No masking options, not many variations available upon generation

Photoshop integration (StableDiffusion)

Positives
Free to use, if running locally (hard to set up though)
An extra layer of control is possible by masking & regenerating parts of an image

Negatives
Very expensive to use if not running locally, and running StableDiffusion locally is quite a task

Blender integration (Midjourney or Stablediffusion)

Positives
Nice way to “block” AI art with 3D shapes
Free to use (if running StableDiffusion locally, hard though)


Negatives
Expensive to use if not running locally
Needs knowledge of Blender
Other than giving quick inputs through Blender, there is not much control afterwards except for the already integrated options for compositing in Blender

Shortlist & conclusion

After conducting small tests with various tools, I have reached the conclusion that while the blender integration with StableDiffusion is fun, it can be quite expensive to use. I have also determined that StableDiffusion, while difficult to set up, is a good open source solution for obtaining free results. I have decided to use Dall-E2 for a future sprint, and for this sprint utilize the blender integration with StableDiffusion.

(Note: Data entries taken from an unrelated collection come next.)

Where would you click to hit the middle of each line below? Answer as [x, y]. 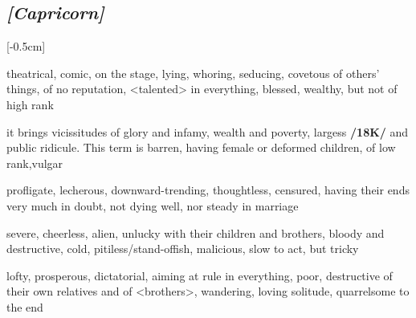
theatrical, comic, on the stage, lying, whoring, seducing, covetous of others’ [193, 73]
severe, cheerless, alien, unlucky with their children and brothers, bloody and [196, 232]
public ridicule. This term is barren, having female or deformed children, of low [201, 147]
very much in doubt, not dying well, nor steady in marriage [153, 205]
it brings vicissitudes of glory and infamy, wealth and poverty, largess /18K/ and [208, 131]
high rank [30, 104]
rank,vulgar [35, 163]
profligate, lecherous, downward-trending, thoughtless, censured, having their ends [208, 190]
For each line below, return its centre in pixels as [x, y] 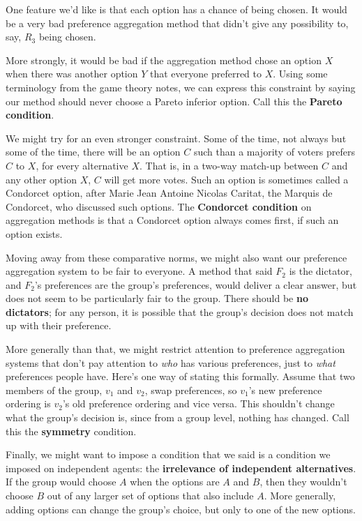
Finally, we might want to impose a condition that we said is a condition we [168, 454]
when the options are [175, 482]
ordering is [28, 403]
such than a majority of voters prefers [274, 152]
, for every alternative [82, 165]
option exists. [34, 233]
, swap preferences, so [191, 390]
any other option [41, 179]

In the future, I may consider diving deeper into the code and attempting to set up StableDiffusion locally. Ultimately, I have decided to continue exploring and using Dall-E2 and Midjourney in the future due to their control over output and the potential for further experimentation and learning. Right now I am excited to jump into Blender and see what StableDiffusion can do for me.

Prototype (using Blender integration)

I’ve been able to come up with some interesting results, I’ve described my design process visually here:

For this sprint’s prototype, I wanted to experiment with using the Blender integration of StableDiffusion to create AI-generated results with some level of control. Although the way I’ve been using StableDiffusion is expensive to use, I anticipate using integrations like this in the future when they become more affordable. To gain some experience with it, I used the “AI Render” feature in Blender, which is a stable diffusion implementation.

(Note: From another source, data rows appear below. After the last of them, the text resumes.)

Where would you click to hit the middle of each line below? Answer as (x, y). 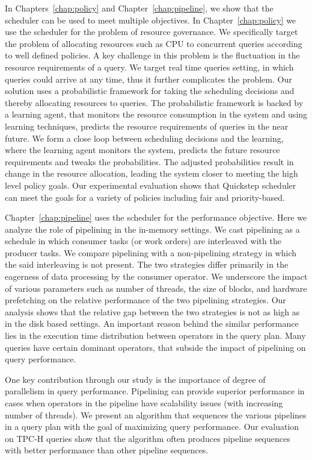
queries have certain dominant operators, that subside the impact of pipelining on (155, 347)
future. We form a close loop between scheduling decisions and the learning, (144, 138)
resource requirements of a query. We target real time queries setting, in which (149, 67)
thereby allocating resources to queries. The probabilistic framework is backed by (154, 102)
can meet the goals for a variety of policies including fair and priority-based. (145, 197)
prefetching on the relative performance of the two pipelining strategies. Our (145, 300)
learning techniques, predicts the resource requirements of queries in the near (147, 126)
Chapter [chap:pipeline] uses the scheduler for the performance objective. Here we (156, 217)

I’ve achieved some interesting results and documented my design process visually in the attached link.

 

The image above is the final result of a multi-step process using the Blender integration with the AI Render plugin. While the calculations for this process can be costly (StableDiffusion charges credits for each action), I felt that it was worth it to explore the toolset.

To provide some context, I’ll discuss 14 steps I took to come up with this end result.

1. Starting image.
2. Stable Diffusion wants to work with square images.
3. Blender scene input (3D blocking)
4. Blender scene output (input = 3)
5. Blender scene input (3D blocking)
6 . Blender scene output (input = 8)
7. Blender scene output (input = 8)
8. Blender scene input (3D blocking)
9. Blender scene output (input = 5)
10. Blender scene input (3D blocking)
11. Blender scene output (input = 8)
12. Blender scene output (input = 8)
13. Blender scene output (input = 10)
14. Blender scene output (input = 10)

To summarize, it is important to carefully consider the alignment of shapes and colors when blocking in 3D, as this can significantly affect the output of the image. This was demonstrated in the comparison of image 3 and 4, where a clear contrast between the image and the environment resulted in a more noticeable output. On the other hand, ensuring consistency in shapes and colors resulted in more expected outputs.